Stored data:
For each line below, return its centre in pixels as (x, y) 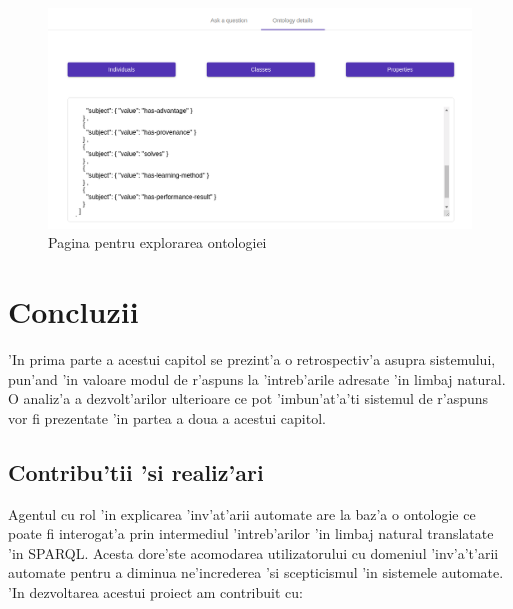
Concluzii (73, 311)
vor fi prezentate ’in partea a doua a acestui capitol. (167, 417)
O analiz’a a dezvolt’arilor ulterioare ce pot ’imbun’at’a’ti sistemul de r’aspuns (248, 398)
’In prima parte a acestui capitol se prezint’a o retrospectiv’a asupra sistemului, (252, 359)
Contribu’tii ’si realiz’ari (136, 471)
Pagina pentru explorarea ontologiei (157, 242)
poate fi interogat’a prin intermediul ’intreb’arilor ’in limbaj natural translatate (251, 533)
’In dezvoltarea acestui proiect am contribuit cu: (155, 591)
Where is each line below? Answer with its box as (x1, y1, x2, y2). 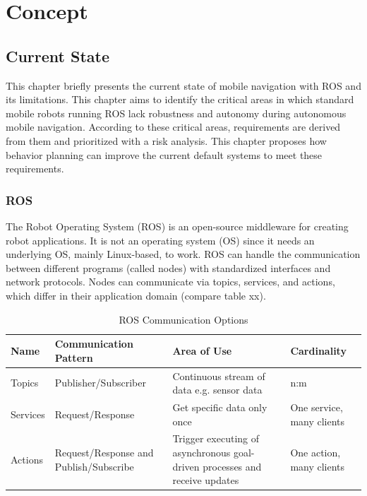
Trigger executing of (172, 431, 260, 446)
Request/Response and (54, 445, 154, 460)
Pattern (54, 350, 93, 365)
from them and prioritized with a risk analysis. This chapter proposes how (6, 133, 327, 148)
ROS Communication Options (119, 312, 248, 326)
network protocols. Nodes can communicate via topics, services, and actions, (6, 274, 335, 289)
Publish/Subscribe (54, 459, 134, 473)
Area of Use (172, 343, 232, 358)
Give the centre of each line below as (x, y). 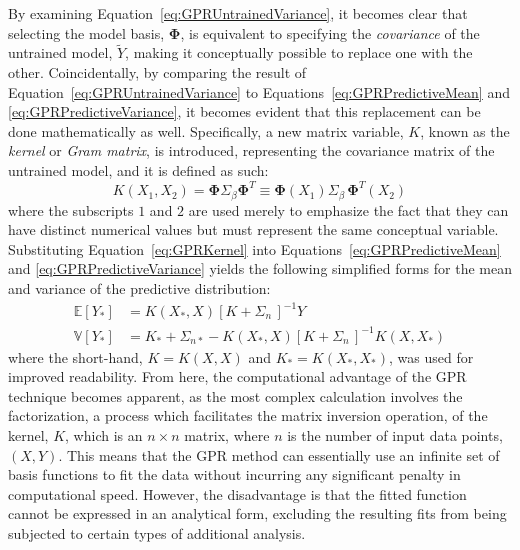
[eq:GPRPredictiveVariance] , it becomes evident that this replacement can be (244, 111)
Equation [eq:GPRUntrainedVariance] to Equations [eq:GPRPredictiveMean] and (259, 91)
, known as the (465, 130)
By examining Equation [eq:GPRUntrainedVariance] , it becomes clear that (238, 13)
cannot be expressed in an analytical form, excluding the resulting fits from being (257, 513)
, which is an (104, 434)
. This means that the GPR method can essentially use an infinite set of (279, 454)
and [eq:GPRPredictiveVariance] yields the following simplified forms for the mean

## PROMPT
When pictures appear in the records above, leave them out and reproduce exactly each line from the first through the line containing "Contribu’tii ’si realiz’ari (136, 471)", both included.

## RESPONSE
For each line below, return its centre in pixels as (x, y) 
Concluzii (73, 311)
vor fi prezentate ’in partea a doua a acestui capitol. (167, 417)
O analiz’a a dezvolt’arilor ulterioare ce pot ’imbun’at’a’ti sistemul de r’aspuns (248, 398)
’In prima parte a acestui capitol se prezint’a o retrospectiv’a asupra sistemului, (252, 359)
Contribu’tii ’si realiz’ari (136, 471)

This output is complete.